Interventi e risorse. Il piano zootecnico partirà nella seconda metà del 2004. Il regime dei premi avrà una durata quinquennale e disporrà complessivamente di 31 milioni di cinque delle sei misure. Un’altra misura – che riguarda interventi specifici per lo sviluppo dell’ippicoltura – beneficerà delle apposite risorse che annualmente saranno assegnate alle Regioni dall’Unire. La prima misura prevede contributi per investimeni materiali ed immateriali nelle aziende di ovicaprini e di bovini da latte. L’erogazione dei contributi è subordinata alla presentazione di progetti organici che prevedano, ad esempio, l’introduzione di sistemi di tracciabilità, la stipula di contratti di filiera, l’adozione di marchi di qualità. In questo ambito si potranno sviluppare le valenze della zootecnia anche in chiave paesaggistica e turistica, in particolare con il mantenimento ed il miglioramento dei pascoli, anche attraverso l’erogazione di premi rapportati agli ettari. Con la seconda misura si punta a favorire l’aggregazione degli operatori economici sul terreno delle produzioni di qualità: i contributi serviranno a coprire le spese per costituire organismi associativi e consortili.
La terza e la quarta misura riguardano rispettivamente le attività di promozione e assistenza tecnica e gli interventi "agroambientali". Di particolare rilievo gli interventi a favore dell’avvicendamento colturale nell’ambito dell’agricoltura integrata. Per questa strada si risponde a diverse esigenze: il consolidamento del marchio Agriqualità per i prodotti di agricoltura integrata, la maggiore disponibilità di fonti proteiche vegetali (obiettivo di grande importanza dopo che la Bse ha sollevato la questione dell’uso delle farine animali e delle relative conseguenze), la tutela di varietà colturali che rischiano di scomparire.
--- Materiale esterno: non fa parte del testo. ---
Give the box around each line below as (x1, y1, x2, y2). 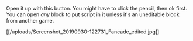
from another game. (6, 17, 54, 24)
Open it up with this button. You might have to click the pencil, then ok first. (6, 5, 187, 12)
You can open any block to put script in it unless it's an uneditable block (6, 11, 180, 18)
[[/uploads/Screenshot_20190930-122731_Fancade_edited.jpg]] (6, 28, 160, 35)
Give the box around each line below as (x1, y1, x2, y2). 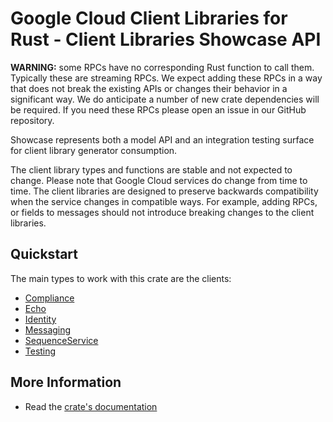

La quinta misura riguarda l’ippocoltura e contempla l’anagrafe equina, il miglioramento genetico e delle condizioni sanitarie, la formazione ai mestieri legati al cavallo, la certicazione di qualità, le attività didattiche. Tutto questo con l’obiettivo di fare dell’ippicoltura toscana un punto di riferimento nazionale ed europeo.
Infine l’ultima misura comprende varie tipologie di interventi, dai monitoraggi sulla qualità del latte e sulle produzioni di mangimi alla realizzazione dell’anagrafe ovina, dallo smaltimento delle carcasse alle iniziative per ridurre i danni della "lingua blu", dalle azioni per il miglioramento genetico agli incentivi per la stipula di polizze assicurative. Il piano ha già avuto il via libera da Bruxelles ed è immediatamente operativo. Già questa estate uscirà il bando per la misura 1, quello relativa agli investimenti materiali ed immateriali in azienda.